東方彧卿笑笑,摸摸花千骨的頭,突然聽到外面有腳步聲傳來,将花千骨放下地去,回頭見來的是雲隐。
“腳步慌慌張張的,出了什麽事了麽?”
“妖魔不知怎的抓了幽若去,殺阡陌率兵正在長留山,用幽若要挾白子畫把千骨從蠻荒召回來。整個仙界都驚動了,去了好些天兵天将,兩邊眼看就要打起來。”
“什麽?”花千骨大驚失色,幽若剛剛明明還好好的啊,怎麽會一轉眼被殺姐姐給抓了去,莫非是剛剛在廚房……
糟了!
“骨頭你去哪?”東方彧卿連忙拉住她的手。
“我去找殺姐姐,救幽若回來,是我害她被抓走的。

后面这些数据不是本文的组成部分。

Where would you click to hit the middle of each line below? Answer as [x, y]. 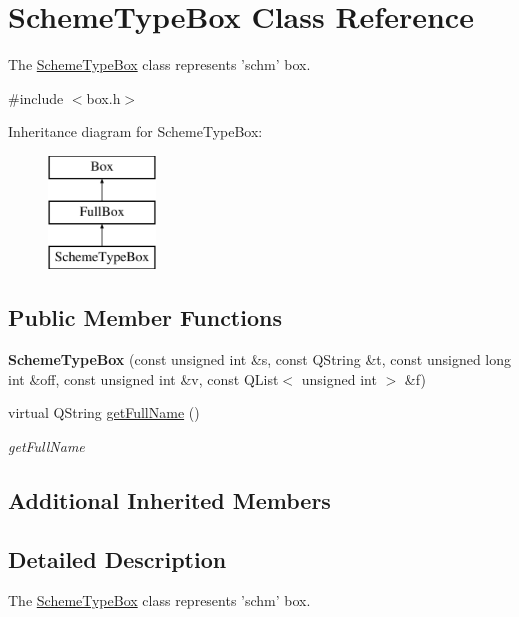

”
“你先别急,幽若身份不同,又剛拜你爲師,殺阡陌不會輕易把她怎麽樣的。但是要是看你就這樣去,那就真不知道要怎麽樣了。你先坐下來,我幫你好好易容成以前的樣子。”
“沒事,我随便做張面皮貼上就行。”
“殺阡陌心思馬虎看不穿,但單春秋和雲翳就說不定了,萬事小心爲妙。”
“都是我,害了師父害了長留不說,這次又害了幽若。”
“傻瓜,這不能全怪你。你以爲長留的實力就真的如此不濟,被殺阡陌步步緊逼到如此地步麽?”
花千骨一愣:“什麽意思?”
“仙界和長留,根本就是在借你牽制殺阡陌,否則妖魔二界肯定會爲了争奪南無月挑起大戰。還有不到一個月,待妖神一滅,仙界沒有後顧之憂,到時定當反撲。不過兩方對峙多時,忍耐都已到極緻,我就怕等不到下個月,幽若很有可能成爲導火索。”
“那現在該怎麽辦?”花千骨急道。
“放心,你隻要說服你殺姐姐一個人就是了。”東方彧卿依舊是運籌帷幄的笑容。